While working through the proof of Fagin's theorem presented in Libkin's "Elements of Finite Model Theory"(pp 170-172) I noticed a passage that's not very clear to me:
in the presence of addition and multiplication (given as ternary relations), $\iota$ is definable
With addition and multiplication, this is a definable property, and addition and multiplication themselves can be introduced by means of additional existential second-order quantifiers (since one can state in FO that a given relation properly represents addition or multiplication with respect to the ordering L).
This is in the context of a structure on which there exists a linear ordering over the elements of the universe. While trying to see how this could be defined I came across this answer that uses quantification over function symbols. However I'd like to introduce addition and multiplication within the bounds of second order existential logic, so by only allowing quantification over sets.

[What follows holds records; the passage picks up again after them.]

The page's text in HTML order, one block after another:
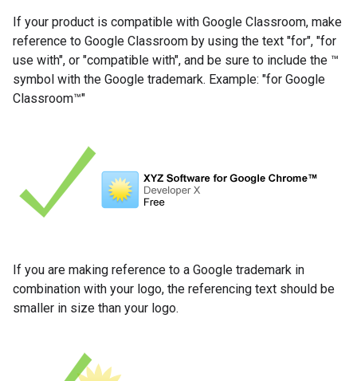
If your product is compatible with Google Classroom, make
reference to Google Classroom by using the text "for", "for
use with", or "compatible with", and be sure to include the ™
symbol with the Google trademark. Example: "for Google
Classroom™"
If you are making reference to a Google trademark in
combination with your logo, the referencing text should be
smaller in size than your logo.
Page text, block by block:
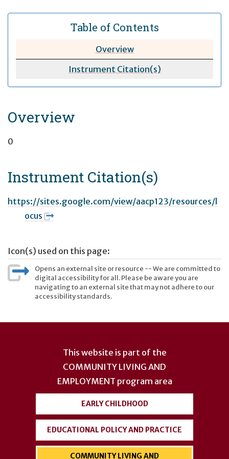
Table of Contents
Overview
Instrument Citation(s)
Overview
0
Instrument Citation(s)
https://sites.google.com/view/aacp123/resources/l
ocus
Icon(s) used on this page:
Opens an external site or resource -- We are committed to
digital accessibility for all. Please be aware you are
navigating to an external site that may not adhere to our
accessibility standards.
This website is part of the
COMMUNITY LIVING AND
EMPLOYMENT program area
EARLY CHILDHOOD
EDUCATIONAL POLICY AND PRACTICE
COMMUNITY LIVING AND
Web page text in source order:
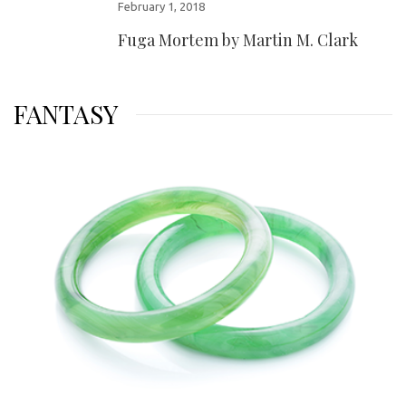
February 1, 2018
Fuga Mortem by Martin M. Clark
FANTASY
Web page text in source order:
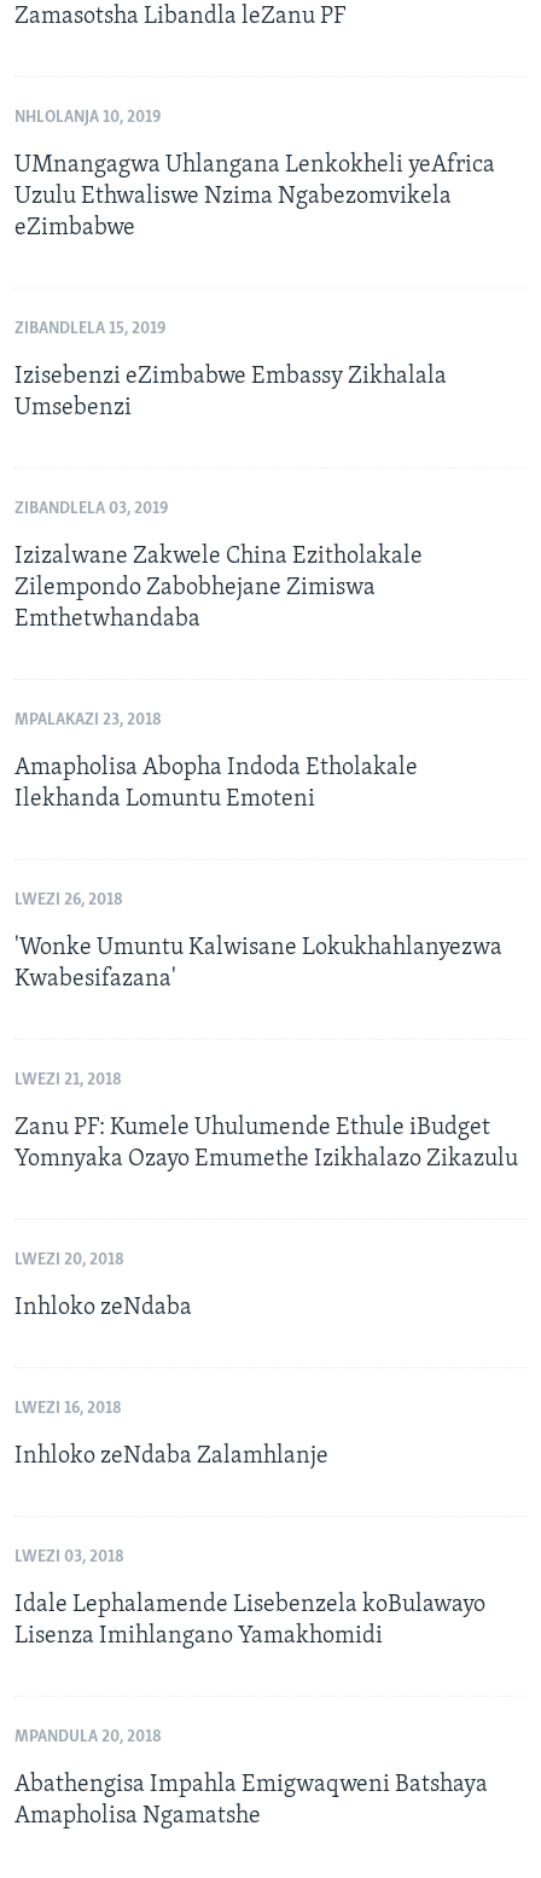
Zamasotsha Libandla leZanu PF
NHLOLANJA 10, 2019
UMnangagwa Uhlangana Lenkokheli yeAfrica
Uzulu Ethwaliswe Nzima Ngabezomvikela
eZimbabwe
ZIBANDLELA 15, 2019
Izisebenzi eZimbabwe Embassy Zikhalala
Umsebenzi
ZIBANDLELA 03, 2019
Izizalwane Zakwele China Ezitholakale
Zilempondo Zabobhejane Zimiswa
Emthetwhandaba
MPALAKAZI 23, 2018
Amapholisa Abopha Indoda Etholakale
Ilekhanda Lomuntu Emoteni
LWEZI 26, 2018
'Wonke Umuntu Kalwisane Lokukhahlanyezwa
Kwabesifazana'
LWEZI 21, 2018
Zanu PF: Kumele Uhulumende Ethule iBudget
Yomnyaka Ozayo Emumethe Izikhalazo Zikazulu
LWEZI 20, 2018
Inhloko zeNdaba
LWEZI 16, 2018
Inhloko zeNdaba Zalamhlanje
LWEZI 03, 2018
Idale Lephalamende Lisebenzela koBulawayo
Lisenza Imihlangano Yamakhomidi
MPANDULA 20, 2018
Abathengisa Impahla Emigwaqweni Batshaya
Amapholisa Ngamatshe
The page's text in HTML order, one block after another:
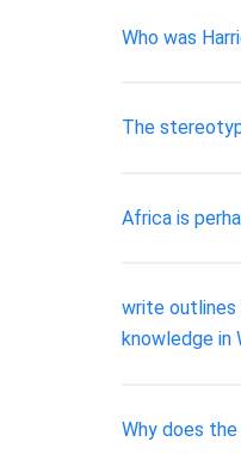
Who was
The
Africa is
write outlines
knowledge in
Why does
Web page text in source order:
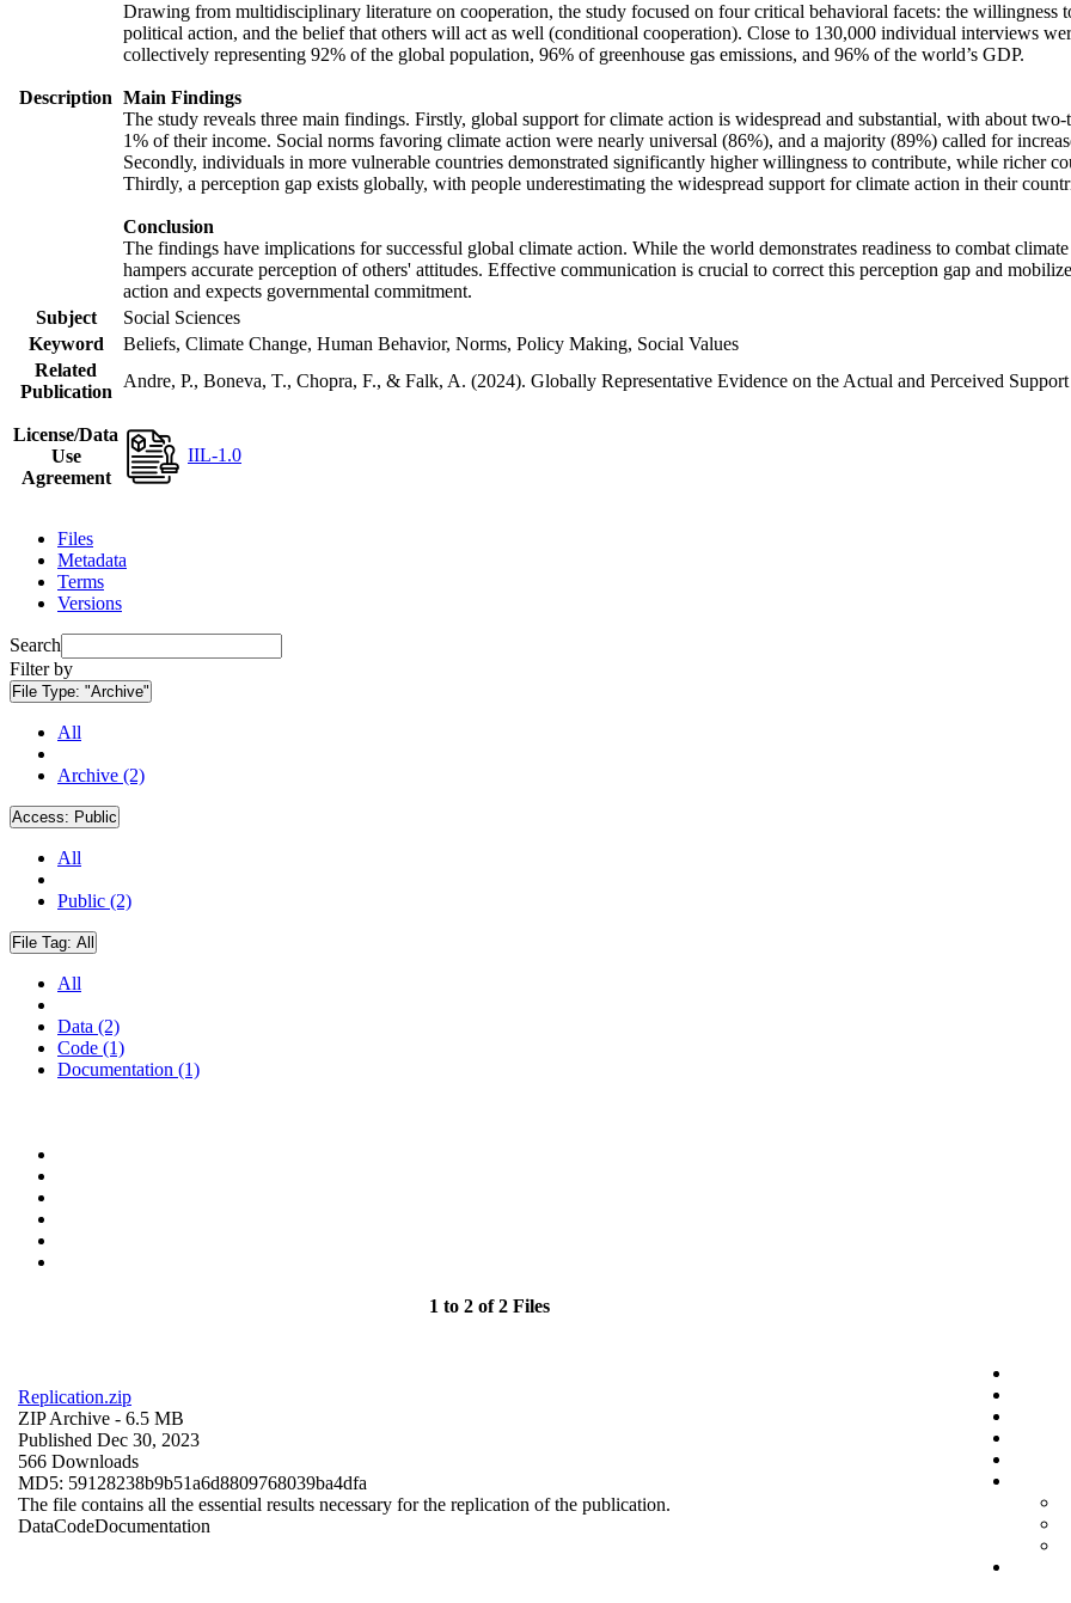
Description
Drawing from multidisciplinary literature on cooperation, the study focused on four critical behavioral facets: the willingness
political action, and the belief that others will act as well (conditional cooperation). Close to 130,000 individual interviews
collectively representing 92% of the global population, 96% of greenhouse gas emissions, and 96% of the world’s GDP.
Main Findings
The study reveals three main findings. Firstly, global support for climate action is widespread and substantial, with about
1% of their income. Social norms favoring climate action were nearly universal (86%), and a majority (89%) called for
Secondly, individuals in more vulnerable countries demonstrated significantly higher willingness to contribute, while richer
Thirdly, a perception gap exists globally, with people underestimating the widespread support for climate action in their
Conclusion
The findings have implications for successful global climate action. While the world demonstrates readiness to combat
hampers accurate perception of others' attitudes. Effective communication is crucial to correct this perception gap and
action and expects governmental commitment.
Subject
Social Sciences
Keyword
Beliefs, Climate Change, Human Behavior, Norms, Policy Making, Social Values
Related
Publication
Andre, P., Boneva, T., Chopra, F., & Falk, A. (2024). Globally Representative Evidence on the Actual and Perceived
License/Data
Use
Agreement
IIL-1.0
Files
Metadata
Terms
Versions
Search
Filter by
File Type: "Archive"
All
Archive (2)
Access: Public
All
Public (2)
File Tag: All
All
Data (2)
Code (1)
Documentation (1)
1 to 2 of 2 Files
Replication.zip
ZIP Archive - 6.5 MB
Published Dec 30, 2023
566 Downloads
MD5: 59128238b9b51a6d8809768039ba4dfa
The file contains all the essential results necessary for the replication of the publication.
DataCodeDocumentation

What I worked out for addition is this:
Assume we have a language $\sigma=\{ \leq \}$ where $\leq$ represents a linear ordering (so let's assume all the needed ordering properties are in a first order statement $\psi$ in the language $\sigma$) then we can say: $$ \exists S\,( \psi\wedge\, (\exists m \forall n S(n,m,n) \wedge \forall z S(n,z,n) \to (z=m))\wedge\forall n\forall p \exists m (S(n,m,p)\wedge \forall z (S(n,z,p)\to(z=m))\wedge\forall n\forall m\forall p \,(S(n,m,p)\to(n\leq p \wedge m\leq p)))$$ Where the intended interpretation of $S(n,m,p)$ is $n+m=p$.
Am I going in the right direction, are there other thing I need to add or have I misunderstood what is intended with "One can state in FO that a given relation properly represents addition or multiplication with respect to the ordering L"?
EDIT:
So I thought of another approach. Let's assume I want to write a first order sentence in the language $\sigma_2 = \{\leq, S\}$, where I introduced S through an existential second order quantification, that states that $S$ is in fact a sum. If we let $succ(x,y)$ be the formula in the language $\sigma$ stating that "y is the successor of x in the ordering $\leq$". Then if the take the relation $S(n,m,p)$ with the same interpretation as before, I write $\exists S \varphi$, where $\varphi$ is: $$\exists l( S(n,l,n) \wedge \forall z S(n,z,n) \to (l=z))\wedge(\forall n\forall m\forall p\exists x\exists y((S(n,m,p)\wedge succ(m,x)\wedge succ(p,y))\to(S(n,x,y)) $$
With the intended interpretation being: There exists only one element $l$ of the universe such that $n+l=n$ and for all $n,m,p$ if $n+m=p$ then the sum of $n$ with the successor of $m$ is equal to the successor of $p$.
I know it's not perfect but I can't think of a way to write $S(n,m,p)\leftrightarrow$ some formula.